By Liz Townsend

Researchers at the Massachusetts Institute of Technology (MIT) have refined the process for multiplying induced pluripotent stem cells (iPS cells) and grown millions of cells that continue to divide for at least three months. Their work, described in the August 22 issue of Nature Materials, is another step forward in the development of these versatile cells that are obtained without harming human beings.

"For therapeutics, you need millions and millions of cells," Krishanu Saha, one of the first authors of the report, said in an MIT press release. "If we can make it easier for the cells to divide and grow, that will really help to get the number of cells you need to do all of the disease studies that people are excited about."

In addition to requiring a vast number of cells, currently iPS cells are grown with the help of proteins derived from animals such as mice, which could cause an immune system reaction when the cells are introduced into humans, according to the press release.

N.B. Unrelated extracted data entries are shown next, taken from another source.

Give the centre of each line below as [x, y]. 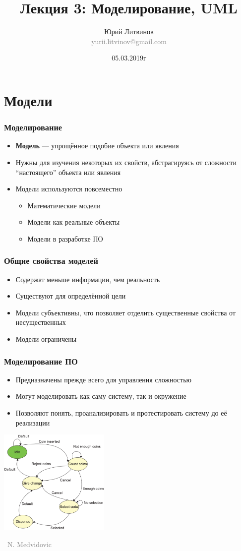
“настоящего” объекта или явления [68, 172]
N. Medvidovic [30, 544]
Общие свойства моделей [51, 261]
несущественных [41, 322]
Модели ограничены [46, 339]
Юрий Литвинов [129, 31]
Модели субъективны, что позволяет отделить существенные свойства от [125, 312]
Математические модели [64, 205]
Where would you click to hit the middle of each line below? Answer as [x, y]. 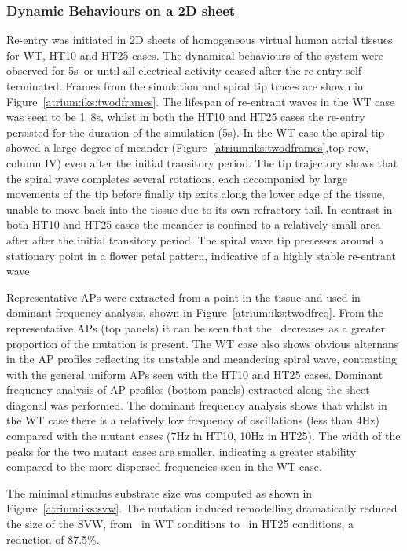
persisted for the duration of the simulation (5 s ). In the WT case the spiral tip [196, 132]
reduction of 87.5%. [53, 539]
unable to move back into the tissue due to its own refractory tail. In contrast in [200, 209]
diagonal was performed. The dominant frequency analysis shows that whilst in [197, 404]
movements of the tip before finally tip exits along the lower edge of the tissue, [196, 194]
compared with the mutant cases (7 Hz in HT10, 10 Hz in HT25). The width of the [203, 436]
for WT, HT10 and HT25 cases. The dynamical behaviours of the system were [195, 55]
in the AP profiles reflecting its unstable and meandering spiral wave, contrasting [202, 359]

The MIT researchers created various types of surfaces consisting of polymers, or long chains of repeating molecules, that would provide the platform where the iPS cells would grow, Asian News International reported. The polymers each had different characteristics--including water-repelling behaviour, roughness, and stiffness--that scientists could compare and determine which showed the greatest growth.

"They found that the best polymers contained a high percentage of acrylates, a common ingredient in plastics, and were coated with a protein called vitronectin, which encourages cells to attach to surfaces," according to the press release. Cells multiplied on this surface showed remarkable levels of growth and endurance. The surface did not contain any material from animals, which would make the cells safer for patients.

The researchers intend to continue on this promising avenue of study. "We want to better understand the interactions between the cell, the surface and the proteins, and define more clearly what it takes to get the cells to grow," said MIT Professor Daniel G. Anderson.